Sur les conclusions présentées sur le fondement de l’article L. 521-1 du code de justice administrative :
Aux termes de l’article L. 521-1 du code de justice administrative : « Quand une décision administrative, même de rejet, fait l’objet d’une requête en annulation ou en réformation, le juge des référés, saisi d’une demande en ce sens, peut ordonner la suspension de l’exécution de cette décision, ou de certains de ses effets, lorsque l’urgence le justifie et qu’il est fait état d’un moyen propre à créer, en l’état de l’instruction, un doute sérieux quant à la légalité de la décision. / (…) ».

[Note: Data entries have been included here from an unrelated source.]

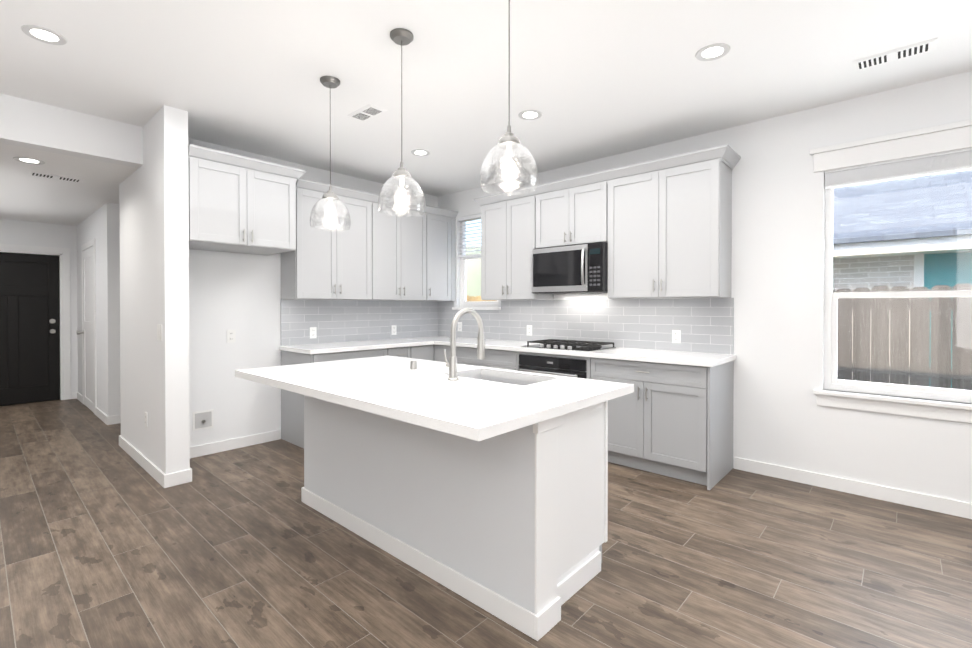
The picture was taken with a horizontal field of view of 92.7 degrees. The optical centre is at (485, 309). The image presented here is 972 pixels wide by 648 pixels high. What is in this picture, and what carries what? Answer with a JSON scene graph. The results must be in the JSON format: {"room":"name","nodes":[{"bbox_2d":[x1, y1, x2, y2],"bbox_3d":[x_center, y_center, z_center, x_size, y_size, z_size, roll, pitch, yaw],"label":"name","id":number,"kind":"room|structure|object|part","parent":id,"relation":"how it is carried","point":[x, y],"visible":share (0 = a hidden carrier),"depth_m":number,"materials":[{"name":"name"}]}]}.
{"room":"kitchen","nodes":[
{"label":"kitchen","id":0,"kind":"room"},
{"bbox_2d":[0,219,77,391],"bbox_3d":[-6.831,0.040,5.515,0.150,2.440,3.250,0,1,42],"label":"wall","id":1,"kind":"structure","parent":0,"point":[19,232],"depth_m":6.41,"materials":[{"name":"white paint"}]},
{"bbox_2d":[0,252,59,405],"bbox_3d":[-6.254,0.250,6.127,0.040,1.999,0.900,0,1,42],"label":"front door","id":2,"kind":"structure","parent":1,"relation":"in","point":[29,341],"depth_m":6.23,"materials":[{"name":"black wood"}]},
{"bbox_2d":[0,244,70,399],"bbox_3d":[-6.263,0.198,6.135,0.166,2.115,1.120,0,1,42],"label":"door frame","id":3,"kind":"structure","parent":1,"relation":"attached to","point":[63,254],"depth_m":6.45,"materials":[{"name":"white wood"}]},
{"bbox_2d":[0,143,137,225],"bbox_3d":[-5.437,-1.231,4.215,4.350,0.120,3.200,0,1,42],"label":"ceiling","id":4,"kind":"structure","parent":0,"point":[24,196],"depth_m":4.40,"materials":[{"name":"white paint"}]},
{"bbox_2d":[13,157,44,164],"bbox_3d":[-3.562,-1.164,3.615,0.180,0.006,0.180,0,1,42],"label":"recessed light","id":5,"kind":"object","parent":4,"relation":"in","point":[30,161],"visible":1,"depth_m":3.61,"materials":[{"name":"grey plastic"}]},
{"bbox_2d":[28,171,84,182],"bbox_3d":[-3.769,-1.166,4.071,0.150,0.008,0.360,0,1,42],"label":"ceiling vent","id":6,"kind":"object","parent":4,"relation":"in","point":[46,175],"visible":1,"depth_m":4.06,"materials":[{"name":"white metal"}]},
{"bbox_2d":[77,203,120,415],"bbox_3d":[-4.920,0.037,5.879,2.200,2.440,0.150,0,1,42],"label":"wall","id":7,"kind":"structure","parent":0,"point":[101,225],"depth_m":5.17,"materials":[{"name":"white paint"}]},
{"bbox_2d":[71,392,81,402],"bbox_3d":[-5.603,1.206,6.382,0.525,0.095,0.030,0,1,42],"label":"baseboard","id":8,"kind":"structure","parent":7,"relation":"attached to","point":[74,395],"depth_m":6.51,"materials":[{"name":"white wood"}]},
{"bbox_2d":[77,247,93,411],"bbox_3d":[-5.066,0.237,5.854,0.820,2.020,0.080,0,1,42],"label":"interior door","id":9,"kind":"structure","parent":7,"relation":"in","point":[88,365],"depth_m":5.91,"materials":[{"name":"white wood"}]},
{"bbox_2d":[81,239,96,413],"bbox_3d":[-5.043,0.200,5.879,0.970,2.115,0.016,0,1,42],"label":"door frame","id":10,"kind":"structure","parent":7,"relation":"attached to","point":[89,244],"depth_m":5.57,"materials":[{"name":"white wood"}]},
{"bbox_2d":[95,407,106,420],"bbox_3d":[-4.424,1.213,5.330,0.695,0.095,0.013,0,1,42],"label":"baseboard","id":11,"kind":"structure","parent":7,"relation":"attached to","point":[98,412],"depth_m":5.38,"materials":[{"name":"white wood"}]},
{"bbox_2d":[103,415,120,424],"bbox_3d":[-3.702,1.212,5.588,0.015,0.095,1.363,0,1,42],"label":"baseboard","id":12,"kind":"structure","parent":7,"relation":"attached to","point":[115,419],"depth_m":5.12,"materials":[{"name":"white wood"}]},
{"bbox_2d":[119,105,189,473],"bbox_3d":[-2.810,-0.099,3.880,1.510,2.740,0.150,0,1,42],"label":"wall","id":13,"kind":"structure","parent":0,"point":[154,254],"depth_m":3.45,"materials":[{"name":"white paint"}]},
{"bbox_2d":[119,435,170,487],"bbox_3d":[-2.865,1.224,3.829,1.536,0.095,0.013,0,1,42],"label":"baseboard","id":14,"kind":"structure","parent":13,"relation":"attached to","point":[163,479],"depth_m":3.65,"materials":[{"name":"white wood"}]},
{"bbox_2d":[145,412,147,427],"bbox_3d":[-2.704,0.872,3.684,0.072,0.115,0.007,0,1,42],"label":"electrical outlet","id":15,"kind":"object","parent":13,"relation":"attached to","point":[146,419],"visible":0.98,"depth_m":3.67,"materials":[{"name":"white plastic"}]},
{"bbox_2d":[157,324,161,340],"bbox_3d":[-2.400,0.164,3.404,0.118,0.118,0.008,0,1,42],"label":"light switch","id":16,"kind":"object","parent":13,"relation":"attached to","point":[159,331],"visible":0.92,"depth_m":3.39,"materials":[{"name":"white plastic"}]},
{"bbox_2d":[171,468,191,483],"bbox_3d":[-2.415,1.225,3.632,0.603,0.095,0.035,0,1,42],"label":"baseboard","id":17,"kind":"structure","parent":13,"relation":"attached to","point":[185,476],"depth_m":3.40,"materials":[{"name":"white wood"}]},
{"bbox_2d":[0,93,437,446],"bbox_3d":[-2.762,-0.099,3.830,0.150,2.740,6.200,0,1,42],"label":"wall","id":18,"kind":"structure","parent":0,"point":[240,293],"depth_m":4.14,"materials":[{"name":"white paint"}]},
{"bbox_2d":[193,409,212,430],"bbox_3d":[-2.460,0.960,4.037,0.030,0.160,0.160,0,1,42],"label":"outlet","id":19,"kind":"object","parent":18,"relation":"attached to","point":[202,419],"visible":1,"depth_m":4.04,"materials":[{"name":"white plastic"}]},
{"bbox_2d":[188,144,255,251],"bbox_3d":[-2.266,-0.868,3.804,0.608,0.700,0.467,0,1,42],"label":"upper cabinet","id":20,"kind":"object","parent":18,"relation":"attached to","point":[221,185],"depth_m":3.60,"materials":[{"name":"grey paint"}]},
{"bbox_2d":[227,330,235,342],"bbox_3d":[-2.314,0.239,4.210,0.007,0.115,0.072,0,1,42],"label":"outlet","id":21,"kind":"object","parent":18,"relation":"attached to","point":[231,336],"visible":1,"depth_m":4.21,"materials":[{"name":"white plastic"}]},
{"bbox_2d":[190,429,280,457],"bbox_3d":[-2.332,1.221,4.195,0.013,0.095,0.945,0,1,42],"label":"baseboard","id":22,"kind":"structure","parent":18,"relation":"attached to","point":[215,447],"depth_m":4.23,"materials":[{"name":"white wood"}]},
{"bbox_2d":[230,160,299,255],"bbox_3d":[-2.032,-0.870,4.064,0.608,0.700,0.467,0,1,42],"label":"upper cabinet","id":23,"kind":"object","parent":18,"relation":"attached to","point":[277,185],"depth_m":3.93,"materials":[{"name":"grey paint"}]},
{"bbox_2d":[281,176,343,299],"bbox_3d":[-1.733,-0.665,4.603,0.332,1.118,0.473,0,1,42],"label":"upper cabinet","id":24,"kind":"object","parent":18,"relation":"attached to","point":[316,272],"depth_m":4.48,"materials":[{"name":"grey paint"}]},
{"bbox_2d":[344,188,379,299],"bbox_3d":[-1.473,-0.667,4.891,0.332,1.118,0.537,0,1,42],"label":"upper cabinet","id":25,"kind":"object","parent":18,"relation":"attached to","point":[362,240],"depth_m":4.84,"materials":[{"name":"grey paint"}]},
{"bbox_2d":[380,196,407,299],"bbox_3d":[-1.209,-0.669,5.183,0.332,1.118,0.501,0,1,42],"label":"upper cabinet","id":26,"kind":"object","parent":18,"relation":"attached to","point":[393,229],"depth_m":5.15,"materials":[{"name":"grey paint"}]},
{"bbox_2d":[408,201,431,303],"bbox_3d":[-0.951,-0.671,5.469,0.332,1.118,0.501,0,1,42],"label":"upper cabinet","id":27,"kind":"object","parent":18,"relation":"attached to","point":[419,226],"depth_m":5.43,"materials":[{"name":"grey paint"}]},
{"bbox_2d":[420,208,455,303],"bbox_3d":[-0.687,-0.673,5.762,0.332,1.118,0.540,0,1,42],"label":"upper cabinet","id":28,"kind":"object","parent":18,"relation":"attached to","point":[443,220],"depth_m":5.71,"materials":[{"name":"grey paint"}]},
{"bbox_2d":[0,399,971,647],"bbox_3d":[-2.154,1.342,2.349,12.750,0.120,7.900,0,1,42],"label":"floor","id":29,"kind":"structure","parent":0,"point":[107,540],"depth_m":2.32,"materials":[{"name":"brown wood"}]},
{"bbox_2d":[281,348,395,447],"bbox_3d":[-1.489,0.828,4.677,0.608,0.875,0.893,0,1,42],"label":"base cabinet","id":30,"kind":"object","parent":29,"relation":"on","point":[292,403],"depth_m":4.39,"materials":[{"name":"grey paint"}]},
{"bbox_2d":[280,340,431,355],"bbox_3d":[-1.306,0.370,4.859,0.632,0.039,1.455,0,1,42],"label":"countertop","id":31,"kind":"structure","parent":30,"relation":"on","point":[345,345],"depth_m":4.59,"materials":[{"name":"white stone"}]},
{"bbox_2d":[396,348,411,357],"bbox_3d":[-1.153,0.825,5.050,0.608,0.875,0.363,0,1,42],"label":"base cabinet","id":32,"kind":"object","parent":29,"relation":"on","point":[400,352],"depth_m":4.91,"materials":[{"name":"grey paint"}]},
{"bbox_2d":[412,344,435,360],"bbox_3d":[-0.942,0.824,5.284,0.608,0.875,0.393,0,1,42],"label":"base cabinet","id":33,"kind":"object","parent":29,"relation":"on","point":[426,351],"depth_m":5.13,"materials":[{"name":"grey paint"}]},
{"bbox_2d":[436,344,449,362],"bbox_3d":[-0.255,0.823,5.337,0.342,0.875,0.607,0,1,42],"label":"base cabinet","id":34,"kind":"object","parent":29,"relation":"on","point":[440,348],"depth_m":5.13,"materials":[{"name":"grey paint"}]},
{"bbox_2d":[301,396,619,640],"bbox_3d":[-0.268,0.842,2.711,1.926,0.875,0.737,0,1,42],"label":"kitchen island","id":35,"kind":"object","parent":29,"relation":"on","point":[485,488],"depth_m":2.14,"materials":[{"name":"white paint"}]},
{"bbox_2d":[235,356,633,443],"bbox_3d":[-0.395,0.359,2.553,2.020,0.092,1.130,0,1,42],"label":"island countertop","id":36,"kind":"structure","parent":35,"relation":"on","point":[420,393],"depth_m":2.13,"materials":[{"name":"white stone"}]},
{"bbox_3d":[-0.446,0.338,2.854,0.042,0.052,0.041,0,1,42],"label":"sink button","id":37,"kind":"part","parent":36,"relation":"part of","materials":[{"name":"silver metal"}]},
{"bbox_2d":[444,308,484,379],"bbox_3d":[-0.119,0.177,2.531,0.100,0.378,0.267,0,1,42],"label":"faucet","id":38,"kind":"object","parent":36,"relation":"on","point":[452,364],"visible":1,"depth_m":2.45,"materials":[{"name":"silver metal"}]},
{"bbox_2d":[467,372,538,383],"bbox_3d":[0.077,0.509,2.576,0.598,0.231,0.343,0,1,42],"label":"sink","id":39,"kind":"object","parent":36,"relation":"in","point":[478,375],"depth_m":2.77,"materials":[{"name":"silver metal"}]},
{"bbox_2d":[456,348,555,370],"bbox_3d":[0.175,0.826,4.949,0.940,0.875,0.607,0,1,42],"label":"base cabinet","id":40,"kind":"object","parent":29,"relation":"on","point":[467,356],"depth_m":4.64,"materials":[{"name":"grey paint"}]},
{"bbox_2d":[519,354,586,378],"bbox_3d":[0.749,0.760,4.350,0.709,0.674,0.633,0,1,42],"label":"built-in oven","id":41,"kind":"object","parent":40,"relation":"in","point":[570,367],"visible":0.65,"depth_m":4.12,"materials":[{"name":"black metal"}]},
{"bbox_3d":[0.554,0.559,4.132,0.609,0.022,0.051,0,1,42],"label":"handle","id":42,"kind":"part","parent":41,"relation":"part of","materials":[{"name":"silver metal"}]},
{"bbox_2d":[584,356,733,489],"bbox_3d":[1.420,0.834,3.826,0.984,0.875,0.607,0,1,42],"label":"base cabinet","id":43,"kind":"object","parent":29,"relation":"on","point":[676,421],"depth_m":3.51,"materials":[{"name":"grey paint"}]},
{"bbox_3d":[0.789,0.830,4.395,0.785,0.875,0.607,0,1,42],"label":"oven frame","id":44,"kind":"part","parent":43,"relation":"part of","materials":[{"name":"grey paint"}]},
{"bbox_2d":[404,336,735,367],"bbox_3d":[0.475,0.371,4.658,3.546,0.039,0.632,0,1,42],"label":"countertop","id":45,"kind":"structure","parent":43,"relation":"on","point":[645,355],"depth_m":3.89,"materials":[{"name":"white stone"}]},
{"bbox_2d":[520,339,616,351],"bbox_3d":[0.775,0.328,4.376,0.745,0.051,0.525,0,1,42],"label":"cooktop","id":46,"kind":"object","parent":45,"relation":"in","point":[572,345],"visible":1,"depth_m":4.27,"materials":[{"name":"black metal"}]},
{"bbox_2d":[0,0,971,196],"bbox_3d":[-0.298,-1.506,0.654,7.750,0.120,7.900,0,1,42],"label":"ceiling","id":47,"kind":"structure","parent":0,"point":[590,80],"depth_m":2.80,"materials":[{"name":"white paint"}]},
{"bbox_2d":[21,25,66,44],"bbox_3d":[-2.341,-1.456,2.458,0.180,0.006,0.180,0,1,42],"label":"recessed light","id":48,"kind":"object","parent":47,"relation":"in","point":[44,35],"visible":1,"depth_m":2.45,"materials":[{"name":"grey plastic"}]},
{"bbox_2d":[310,76,350,230],"bbox_3d":[-0.993,-0.992,2.955,0.250,0.940,0.250,0,1,42],"label":"pendant light","id":49,"kind":"object","parent":47,"relation":"hanging from","point":[330,196],"visible":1,"depth_m":2.94,"materials":[{"name":"clear glass"}]},
{"bbox_3d":[-0.993,-0.619,2.958,0.250,0.192,0.250,0,1,42],"label":"lamp shade","id":50,"kind":"part","parent":49,"relation":"part of","materials":[{"name":"clear glass"}]},
{"bbox_3d":[-0.993,-1.109,2.954,0.004,0.648,0.005,0,1,42],"label":"cord","id":51,"kind":"part","parent":49,"relation":"part of","materials":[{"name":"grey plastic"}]},
{"bbox_3d":[-0.993,-0.654,2.957,0.035,0.098,0.034,0,1,42],"label":"bulb","id":52,"kind":"part","parent":49,"relation":"part of","materials":[{"name":"white glass"}]},
{"bbox_2d":[347,104,387,121],"bbox_3d":[-0.884,-1.461,3.446,0.300,0.008,0.150,0,1,42],"label":"ceiling vent","id":53,"kind":"object","parent":47,"relation":"in","point":[367,112],"visible":1,"depth_m":3.43,"materials":[{"name":"white metal"}]},
{"bbox_2d":[378,28,425,216],"bbox_3d":[-0.447,-0.989,2.463,0.250,0.940,0.250,0,1,42],"label":"pendant light","id":54,"kind":"object","parent":47,"relation":"hanging from","point":[401,37],"visible":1,"depth_m":2.44,"materials":[{"name":"clear glass"}]},
{"bbox_3d":[-0.447,-1.105,2.462,0.004,0.648,0.005,0,1,42],"label":"cord","id":55,"kind":"part","parent":54,"relation":"part of","materials":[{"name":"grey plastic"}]},
{"bbox_3d":[-0.447,-0.615,2.465,0.250,0.192,0.250,0,1,42],"label":"lamp shade","id":56,"kind":"part","parent":54,"relation":"part of","materials":[{"name":"clear glass"}]},
{"bbox_3d":[-0.447,-0.651,2.465,0.035,0.098,0.034,0,1,42],"label":"bulb","id":57,"kind":"part","parent":54,"relation":"part of","materials":[{"name":"white glass"}]},
{"bbox_2d":[411,149,429,155],"bbox_3d":[-0.611,-1.469,4.331,0.180,0.006,0.180,0,1,42],"label":"recessed light","id":58,"kind":"object","parent":47,"relation":"in","point":[418,152],"visible":1,"depth_m":4.32,"materials":[{"name":"grey plastic"}]},
{"bbox_2d":[480,0,538,195],"bbox_3d":[0.098,-0.985,1.970,0.250,0.940,0.250,0,1,42],"label":"pendant light","id":59,"kind":"object","parent":47,"relation":"hanging from","point":[508,141],"visible":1,"depth_m":1.95,"materials":[{"name":"clear glass"}]},
{"bbox_3d":[0.098,-0.648,1.973,0.035,0.098,0.034,0,1,42],"label":"bulb","id":60,"kind":"part","parent":59,"relation":"part of","materials":[{"name":"white glass"}]},
{"bbox_3d":[0.098,-0.612,1.973,0.250,0.192,0.250,0,1,42],"label":"lamp shade","id":61,"kind":"part","parent":59,"relation":"part of","materials":[{"name":"clear glass"}]},
{"bbox_3d":[0.098,-1.102,1.969,0.004,0.648,0.005,0,1,42],"label":"cord","id":62,"kind":"part","parent":59,"relation":"part of","materials":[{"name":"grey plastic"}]},
{"bbox_2d":[518,110,541,119],"bbox_3d":[0.332,-1.463,3.480,0.180,0.006,0.180,0,1,42],"label":"recessed light","id":63,"kind":"object","parent":47,"relation":"in","point":[528,115],"visible":1,"depth_m":3.47,"materials":[{"name":"grey plastic"}]},
{"bbox_2d":[695,43,729,60],"bbox_3d":[1.283,-1.457,2.623,0.180,0.006,0.180,0,1,42],"label":"recessed light","id":64,"kind":"object","parent":47,"relation":"in","point":[717,51],"visible":1,"depth_m":2.62,"materials":[{"name":"grey plastic"}]},
{"bbox_2d":[853,38,937,70],"bbox_3d":[2.336,-1.456,2.655,0.360,0.008,0.150,0,1,42],"label":"ceiling vent","id":65,"kind":"object","parent":47,"relation":"in","point":[899,53],"visible":1,"depth_m":2.63,"materials":[{"name":"white metal"}]},
{"bbox_2d":[438,71,971,502],"bbox_3d":[2.242,-0.097,3.591,7.900,2.740,0.150,0,1,42],"label":"wall","id":66,"kind":"structure","parent":0,"point":[781,417],"depth_m":3.43,"materials":[{"name":"white paint"}]},
{"bbox_2d":[452,307,500,309],"bbox_3d":[-0.108,-0.017,5.615,0.780,0.028,0.095,0,1,42],"label":"window sill","id":67,"kind":"structure","parent":66,"relation":"attached to","point":[479,308],"depth_m":5.52,"materials":[{"name":"white"}]},
{"bbox_2d":[460,218,497,306],"bbox_3d":[-0.056,-0.597,5.668,0.680,1.130,0.060,0,1,42],"label":"window","id":68,"kind":"structure","parent":66,"relation":"in","point":[463,291],"depth_m":5.84,"materials":[{"name":"white plastic"}]},
{"bbox_2d":[458,214,480,257],"bbox_3d":[-0.092,-0.910,5.627,0.672,0.498,0.046,0,1,42],"label":"window blinds","id":69,"kind":"object","parent":68,"relation":"attached to","point":[470,218],"visible":0.65,"depth_m":5.71,"materials":[{"name":"white plastic"}]},
{"bbox_3d":[-0.058,-0.597,5.666,0.590,1.040,0.004,0,1,42],"label":"glass","id":70,"kind":"part","parent":68,"relation":"part of","materials":[{"name":"clear glass"}]},
{"bbox_2d":[480,192,511,299],"bbox_3d":[0.211,-0.668,5.091,0.428,1.118,0.332,0,1,42],"label":"upper cabinet","id":71,"kind":"object","parent":66,"relation":"attached to","point":[496,210],"depth_m":4.96,"materials":[{"name":"grey paint"}]},
{"bbox_2d":[281,298,733,354],"bbox_3d":[-0.013,0.126,4.130,3.525,0.458,2.067,0,1,42],"label":"backsplash","id":72,"kind":"structure","parent":66,"relation":"attached to","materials":[{"name":"grey tile"}]},
{"bbox_2d":[310,327,316,337],"bbox_3d":[-1.783,0.235,4.781,0.007,0.115,0.072,0,1,42],"label":"electrical outlet","id":73,"kind":"object","parent":72,"relation":"attached to","point":[313,332],"visible":1,"depth_m":4.78,"materials":[{"name":"white plastic"}]},
{"bbox_2d":[391,325,396,334],"bbox_3d":[-1.100,0.239,5.538,0.007,0.115,0.072,0,1,42],"label":"electrical outlet","id":74,"kind":"object","parent":72,"relation":"attached to","point":[393,329],"visible":1,"depth_m":5.54,"materials":[{"name":"white plastic"}]},
{"bbox_2d":[458,322,461,330],"bbox_3d":[-0.328,0.208,5.790,0.072,0.115,0.007,0,1,42],"label":"electrical outlet","id":75,"kind":"object","parent":72,"relation":"attached to","point":[459,326],"visible":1,"depth_m":5.78,"materials":[{"name":"white plastic"}]},
{"bbox_2d":[527,325,531,335],"bbox_3d":[0.474,0.223,5.067,0.072,0.115,0.007,0,1,42],"label":"electrical outlet","id":76,"kind":"object","parent":72,"relation":"attached to","point":[529,330],"visible":1,"depth_m":5.06,"materials":[{"name":"white plastic"}]},
{"bbox_2d":[672,330,680,342],"bbox_3d":[1.647,0.230,4.009,0.072,0.115,0.007,0,1,42],"label":"electrical outlet","id":77,"kind":"object","parent":72,"relation":"attached to","point":[676,336],"visible":1,"depth_m":4.01,"materials":[{"name":"white plastic"}]},
{"bbox_2d":[512,185,553,299],"bbox_3d":[0.466,-0.667,4.861,0.492,1.118,0.332,0,1,42],"label":"upper cabinet","id":78,"kind":"object","parent":66,"relation":"attached to","point":[525,207],"depth_m":4.72,"materials":[{"name":"grey paint"}]},
{"bbox_2d":[540,177,575,247],"bbox_3d":[0.768,-0.916,4.587,0.448,0.615,0.332,0,1,42],"label":"upper cabinet","id":79,"kind":"object","parent":66,"relation":"attached to","point":[557,198],"depth_m":4.43,"materials":[{"name":"grey paint"}]},
{"bbox_3d":[-0.197,-1.165,3.650,3.258,0.104,3.014,0,1,42],"label":"crown","id":80,"kind":"part","parent":79,"relation":"part of","materials":[{"name":"grey paint"}]},
{"bbox_2d":[531,242,607,293],"bbox_3d":[0.845,-0.382,4.429,0.770,0.438,0.459,0,1,42],"label":"microwave","id":81,"kind":"object","parent":79,"relation":"attached to","point":[576,269],"visible":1,"depth_m":4.27,"materials":[{"name":"grey metal"}]},
{"bbox_3d":[0.873,-0.380,4.142,0.025,0.367,0.069,0,1,42],"label":"microwave handle","id":82,"kind":"part","parent":81,"relation":"part of","materials":[{"name":"silver metal"}]},
{"bbox_2d":[576,170,607,243],"bbox_3d":[1.014,-0.915,4.365,0.448,0.615,0.332,0,1,42],"label":"upper cabinet","id":83,"kind":"object","parent":66,"relation":"attached to","point":[592,189],"depth_m":4.19,"materials":[{"name":"grey paint"}]},
{"bbox_2d":[600,157,667,299],"bbox_3d":[1.350,-0.661,4.064,0.581,1.118,0.332,0,1,42],"label":"upper cabinet","id":84,"kind":"object","parent":66,"relation":"attached to","point":[662,227],"depth_m":3.91,"materials":[{"name":"grey paint"}]},
{"bbox_2d":[668,145,735,299],"bbox_3d":[1.671,-0.659,3.774,0.518,1.118,0.332,0,1,42],"label":"upper cabinet","id":85,"kind":"object","parent":66,"relation":"attached to","point":[700,181],"depth_m":3.60,"materials":[{"name":"grey paint"}]},
{"bbox_2d":[734,457,971,518],"bbox_3d":[3.493,1.234,2.363,4.045,0.095,0.013,0,1,42],"label":"baseboard","id":86,"kind":"structure","parent":66,"relation":"attached to","point":[869,490],"depth_m":3.18,"materials":[{"name":"white wood"}]},
{"bbox_2d":[810,119,971,172],"bbox_3d":[3.020,-1.074,2.759,1.800,0.165,0.034,0,1,42],"label":"trim","id":87,"kind":"structure","parent":66,"relation":"attached to","point":[935,139],"depth_m":3.05,"materials":[{"name":"white wood"}]},
{"bbox_2d":[813,389,971,422],"bbox_3d":[3.033,0.635,2.786,1.740,0.113,0.095,0,1,42],"label":"window sill","id":88,"kind":"structure","parent":66,"relation":"attached to","point":[934,409],"depth_m":3.05,"materials":[{"name":"white wood"}]},
{"bbox_2d":[824,171,971,402],"bbox_3d":[3.085,-0.222,2.837,1.640,1.600,0.060,0,1,42],"label":"window","id":89,"kind":"structure","parent":66,"relation":"in","point":[831,380],"depth_m":3.18,"materials":[{"name":"white plastic"}]},
{"bbox_2d":[825,148,971,188],"bbox_3d":[3.049,-0.944,2.793,1.632,0.150,0.046,0,1,42],"label":"window blinds","id":90,"kind":"object","parent":89,"relation":"attached to","point":[939,163],"visible":0.79,"depth_m":3.05,"materials":[{"name":"white plastic"}]},
{"label":"outside","id":91,"kind":"structure","parent":0,"visible":0},
{"bbox_3d":[7.378,1.660,9.745,25.000,0.200,15.850,0,1,42],"label":"ground","id":92,"kind":"structure","parent":91,"visible":0},
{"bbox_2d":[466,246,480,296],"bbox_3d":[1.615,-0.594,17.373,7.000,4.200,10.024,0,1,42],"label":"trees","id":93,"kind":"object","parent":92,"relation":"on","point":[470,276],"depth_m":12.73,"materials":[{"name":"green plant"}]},
{"bbox_2d":[466,283,971,389],"bbox_3d":[3.001,0.668,5.542,18.120,1.842,0.055,0,1,42],"label":"fence","id":94,"kind":"object","parent":92,"relation":"on","point":[940,325],"depth_m":4.51,"materials":[{"name":"brown wood"}]},
{"bbox_2d":[833,169,971,388],"bbox_3d":[8.771,-1.728,6.936,16.200,6.616,7.520,0,1,42],"label":"house","id":95,"kind":"structure","parent":92,"relation":"on","point":[884,223],"depth_m":5.80,"materials":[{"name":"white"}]}
]}

En l’état de l’instruction, aucun des moyens rappelés dans les visas de la présente ordonnance n’est de nature à faire naître un doute sérieux quant à la légalité du permis de construire contesté. Par suite, sans qu’il soit besoin de se prononcer sur les fins de non-recevoir soulevées en défense ni sur la condition d’urgence, alors au demeurant que la requête au fond devra être jugée au plus tard le 19 mars 2026 en application de l’article R. 600-6 du code de l’urbanisme, les conclusions à fin de suspension de la SCI Mennecy GF et de la société PP Invest doivent être rejetées.
Sur les frais liés au litige :
La commune de Clichy-la-Garenne et la SCCV Clichy Logements n’étant pas les parties perdantes à l’instance, les conclusions de la SCI Mennecy GF et de la société PP Invest présentées au titre de l’article L. 761-1 du code de justice administrative doivent être rejetées. En revanche, dans les circonstances de l’espèce, il y a lieu de mettre à la charge de la SCI Mennecy GF et de la société PP Invest la somme de 2 000 euros à verser tant à la commune de Clichy-la-Garenne qu’à la SCCV Clichy Logements sur le même fondement.
ORDONNE :
Article 1er : La requête de la société civile immobilière (SCI) Mennecy GF et de la société PP Invest est rejetée.
Article 2 : La SCI Mennecy GF et la société PP Invest verseront la somme de 2 000 euros à la commune de Clichy-la-Garenne et la somme de 2 000 euros à la société civile de construction vente (SCCV) Clichy Logements sur le fondement de l’article L. 761-1 du code de justice administrative sont rejetées.
Article 3 : La présente ordonnance sera notifiée à la SCI Mennecy GF, à la société PP Invest, à la SCCV Clichy Logements et à la commune de Clichy-la-Garenne.
Fait à Cergy, le 26 décembre 2025.
La juge des référés,
signé
C. Oriol
La République mande et ordonne au préfet des Hauts-de-Seine en ce qui le concerne ou à tous commissaires de justice à ce requis en ce qui concerne les voies de droit commun, contre les parties privées, de pourvoir à l’exécution de la présente décision.